Problem |
The line with "waterway for 20% of the world’s oil), and the" starts the range, and the last line of the listing ends it. Retype that range exactly, without pictures.

Available records |

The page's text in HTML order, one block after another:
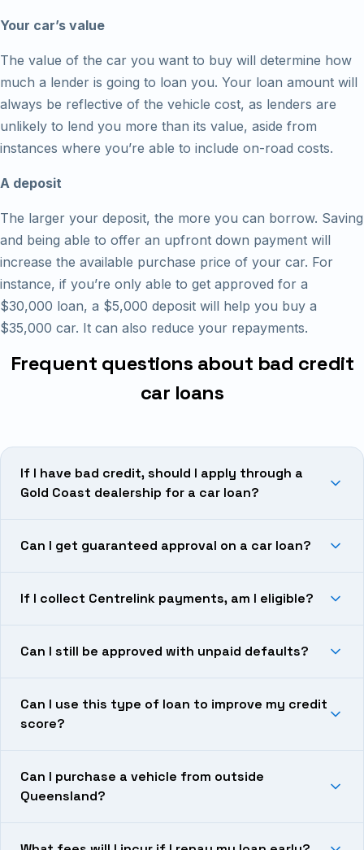
Your car’s value
The value of the car you want to buy will determine how
much a lender is going to loan you. Your loan amount will
always be reflective of the vehicle cost, as lenders are
unlikely to lend you more than its value, aside from
instances where you’re able to include on-road costs.
A deposit
The larger your deposit, the more you can borrow. Saving
and being able to offer an upfront down payment will
increase the available purchase price of your car. For
instance, if you’re only able to get approved for a
$30,000 loan, a $5,000 deposit will help you buy a
$35,000 car. It can also reduce your repayments.
Frequent questions about bad credit
car loans
If I have bad credit, should I apply through a
Gold Coast dealership for a car loan?
Can I get guaranteed approval on a car loan?
If I collect Centrelink payments, am I eligible?
Can I still be approved with unpaid defaults?
Can I use this type of loan to improve my credit
score?
Can I purchase a vehicle from outside
Queensland?
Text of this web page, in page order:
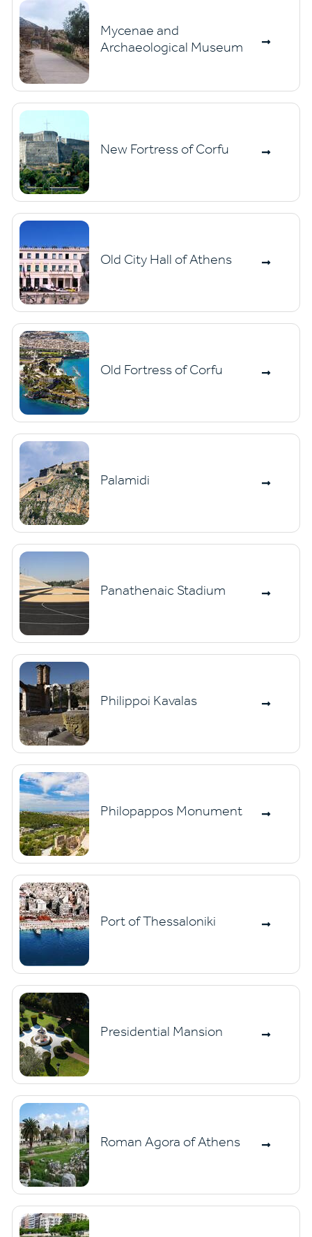
Mycenae and
Archaeological Museum
New Fortress of Corfu
Old City Hall of Athens
Old Fortress of Corfu
Palamidi
Panathenaic Stadium
Philippoi Kavalas
Philopappos Monument
Port of Thessaloniki
Presidential Mansion
Roman Agora of Athens
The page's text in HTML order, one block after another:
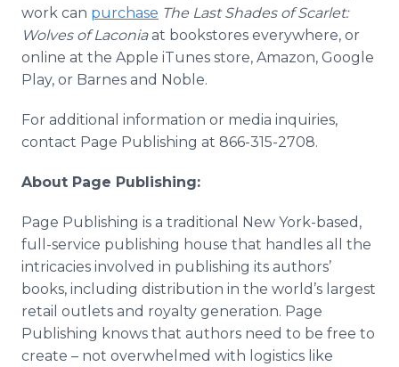
work can purchase The Last Shades of Scarlet:
Wolves of Laconia at bookstores everywhere, or
online at the Apple iTunes store, Amazon, Google
Play, or Barnes and Noble.
For additional information or media inquiries,
contact Page Publishing at 866-315-2708.
About Page Publishing:
Page Publishing is a traditional New York-based,
full-service publishing house that handles all the
intricacies involved in publishing its authors’
books, including distribution in the world’s largest
retail outlets and royalty generation. Page
Publishing knows that authors need to be free to
create – not overwhelmed with logistics like
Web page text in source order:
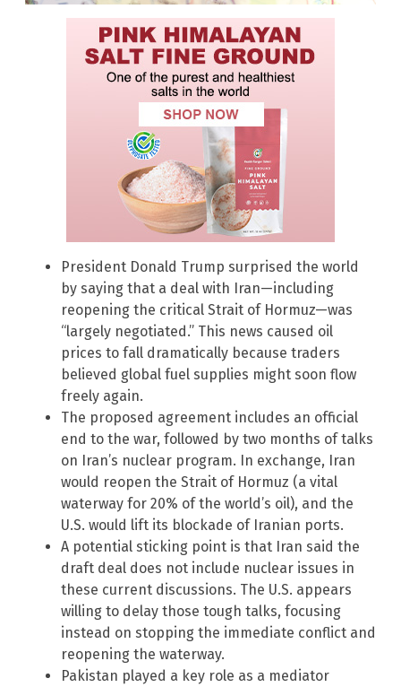
President Donald Trump surprised the world
by saying that a deal with Iran—including
reopening the critical Strait of Hormuz—was
“largely negotiated.” This news caused oil
prices to fall dramatically because traders
believed global fuel supplies might soon flow
freely again.
The proposed agreement includes an official
end to the war, followed by two months of talks
on Iran’s nuclear program. In exchange, Iran
would reopen the Strait of Hormuz (a vital
waterway for 20% of the world’s oil), and the
U.S. would lift its blockade of Iranian ports.
A potential sticking point is that Iran said the
draft deal does not include nuclear issues in
these current discussions. The U.S. appears
willing to delay those tough talks, focusing
instead on stopping the immediate conflict and
reopening the waterway.
Pakistan played a key role as a mediator
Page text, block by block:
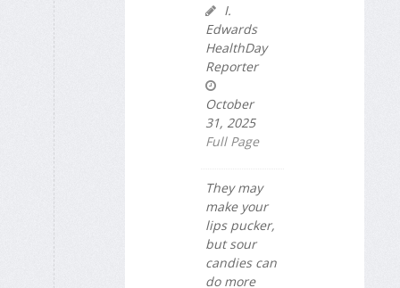
I.
Edwards
HealthDay
Reporter
October
31, 2025
Full Page
They may
make your
lips pucker,
but sour
candies can
do more
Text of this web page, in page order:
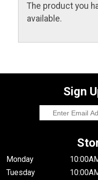
The product you
available.
Sign
Monday
Tuesday
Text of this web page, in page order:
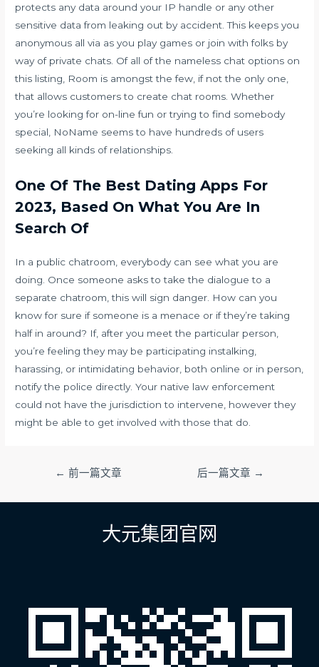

Answer space |
waterway for 20% of the world’s oil), and the
U.S. would lift its blockade of Iranian ports.
A potential sticking point is that Iran said the
draft deal does not include nuclear issues in
these current discussions. The U.S. appears
willing to delay those tough talks, focusing
instead on stopping the immediate conflict and
reopening the waterway.
Pakistan played a key role as a mediator
Page text, block by block:
I.
Edwards
HealthDay
Reporter
October
31, 2025
Full Page
They may
make your
lips pucker,
but sour
candies can
do more
Text of this web page, in page order:
The product you
available.
Sign
Monday
Tuesday
Text of this web page, in page order:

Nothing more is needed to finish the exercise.